Entries Tagged as 'Facebook'

It’s my pity party, and I’ll whine if I want to

July 25th, 2010 · 62 Comments

If I had to choose the one thing I hate most about Facebook, I think it would have to be how it’s normalized the narcissistic idea that the day you were born (and increasingly the entire week/month leading up to it) is somehow an annual event of earth-shattering importance…and (part two), how it has turned into a venue for people who share that idea to host their own pity parties, like so:

wow. Thanks to all the family members that didn't wish me a happy birthday. That's nice. I'll remember that next year when it's your birthdays.

Of course, some of those people prefer the prematurely pissy approach — this message, for example, was apparently posted at 10:50 the day before her birthday:

[redacted] is wondering who would show up to my funeral because obviously my wedding and birthday aren't important enough. Thanks to those who do care though.

But on Facebook, the “proactively setting the bar low” approach (as opposed to proactively setting the bar high) might yield better results…that is, if your friends still pity you enough to put with your juvenile bullshit.

Because you can't be there, or because you don't care to be, when [redacted] turns another year older. Because it's easier than spending time with her, and you feel less guilty than RSVPing

related: “I received 25 bday wishes out of 473 Facebook friends.”

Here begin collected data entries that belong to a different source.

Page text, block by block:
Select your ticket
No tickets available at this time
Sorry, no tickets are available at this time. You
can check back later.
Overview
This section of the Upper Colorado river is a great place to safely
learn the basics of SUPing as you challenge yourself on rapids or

Tags: birthday · cry me a freaking river · Facebook · grow up · guilt trip · martyr complex

Sorry to break it to you

July 5th, 2010 · 101 Comments

The following message is a bit long, yes, but I had to post it because it reads uncannily like what I imagine as the epistolary novel of the future — complete with an unreliable narrator à la the Adrian Mole Diaries (or the sub-par American ripoff, Youth in Revolt).

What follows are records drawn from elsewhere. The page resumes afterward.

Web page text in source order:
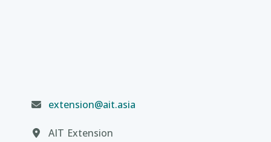
extension@ait.asia
AIT Extension
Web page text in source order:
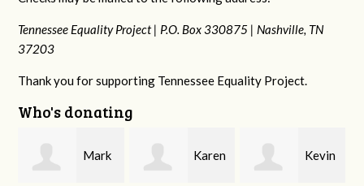
Tennessee Equality Project | P.O. Box 330875 | Nashville, TN
37203
Thank you for supporting Tennessee Equality Project.
Who's donating
Karen Kevin
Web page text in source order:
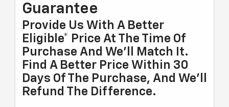
Guarantee
Provide Us With A Better
Eligible* Price At The Time Of
Purchase And We'll Match It.
Find A Better Price Within 30
Days Of The Purchase, And We'll
Refund The Difference.
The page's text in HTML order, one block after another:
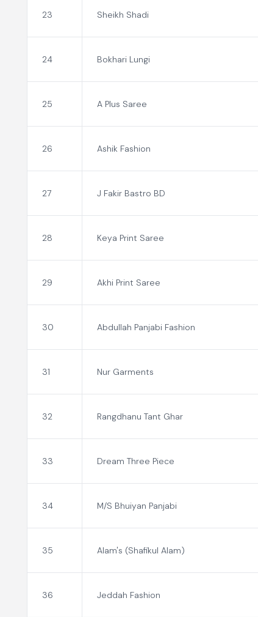
23 Sheikh Shadi
24 Bokhari Lungi
25 A Plus Saree
26 Ashik Fashion
27 J Fakir Bastro BD
28 Keya Print Saree
29 Akhi Print Saree
30 Abdullah Panjabi Fashion
31 Nur Garments
32 Rangdhanu Tant Ghar
33 Dream Three Piece
34 M/S Bhuiyan Panjabi
35 Alam's (Shafikul Alam)
36 Jeddah Fashion
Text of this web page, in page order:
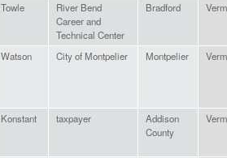
Towle
River Bend
Career and
Technical Center
Bradford
Watson City of Montpelier Montpelier
Konstant taxpayer
Addison
County
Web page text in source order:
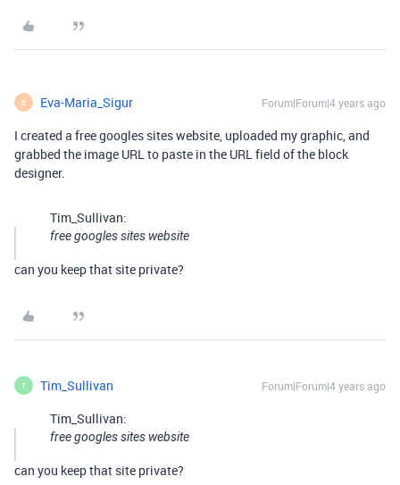
E Eva-Maria_Sigur Forum|Forum|4 years ago
I created a free googles sites website, uploaded my graphic, and
grabbed the image URL to paste in the URL field of the block
designer.
Tim_Sullivan:
free googles sites website
can you keep that site private?
T Tim_Sullivan Forum|Forum|4 years ago
Tim_Sullivan:
free googles sites website
can you keep that site private?
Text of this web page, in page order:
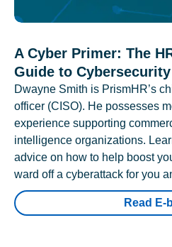
A Cyber Primer: The
Guide to Cybersecurity
Dwayne Smith is PrismHR’s
officer (CISO). He possesses
experience supporting
intelligence organizations.
advice on how to help boost
ward off a cyberattack for you
Read E-

It comes to us from Helen in Northern Ireland, who gives the following backstory:  ”So, I met a friend of a friend on a night out and he offered to ‘walk me home.’ Seeing right through that clever ruse, I left, only to be bombarded with no fewer than four texts, a Facebook message and a voicemail all saying some inebriated yet romantic things.”

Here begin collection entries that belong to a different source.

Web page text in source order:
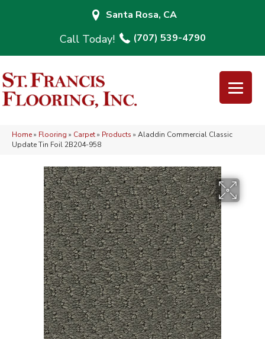
Santa Rosa, CA
(707) 539-4790
Home» Flooring » Carpet» Products » Aladdin Commercial Classic
Update Tin Foil 2B204-958
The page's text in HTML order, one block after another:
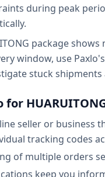
during peak
package
window, use
stuck
for
seller or business
tracking codes
of multiple orders
keep you
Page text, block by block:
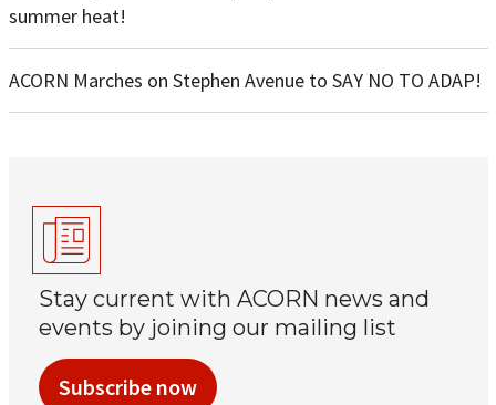
summer heat!
ACORN Marches on Stephen Avenue to SAY NO TO ADAP!
Stay current with ACORN news and
events by joining our mailing list
Subscribe now

Months later, Helen ran into a mutual friend of this would-be Lothario, and casually said something along the lines of, ‘He tried to walk me home once, but I think he is a bit strange.’ Shortly thereafter, she received this gem of a Facebook message. “Luckily,” Helen says, “he removed and blocked me from Facebook immediately after sending it. Nice chap!”

Don't flatter yourself

related: And women like u wonder why u get judged and labeled shallow

Tags: Facebook · just an asshole · just not that into you · oh no you didn't · spurned lover · TL;DR · U.K.

Because you’re not really knocked up ’til it’s validated by Web 2.0

May 20th, 2010 · 96 Comments

So, these two crazy kids (both of whom still live with their parents, according to our submitter), had a lil’ accident. A really exciting one! So exciting they decided the best way to share the news was en masse, via Facebook status update! So be excited for them, dammit!!!

[Redacted] and her amazing and wonderful boyfriend and best friend and going to be parents! This is a huge surprise but were [sic] very excited! Taking bets on the gender! .... I am really disappointed that hardly any of my friends congratulated me or wished me well. Thanks alot [sic] you jerks!

related: Children are such a blessing.

Thanks for not buying me the Diaper Genie I registered for!!!

Tags: alot · Facebook · frenemies · preggers · spelling and grammar police

Your Facebook friends: just not that into you.

March 7th, 2010 · 72 Comments

Facebook: always there to remind you of all the fun you’re not having.

Christina hates not getting invited to anything anymore. Is it because I'm married? (no, it's because you are married to a prick.)

Meg wants to get out of the house and do something fun. I wish my friends hadn't disappeared when I got pregnant.

it's great that everyone has more important things to do than come to my wedding - i guess you find out who really cares about you...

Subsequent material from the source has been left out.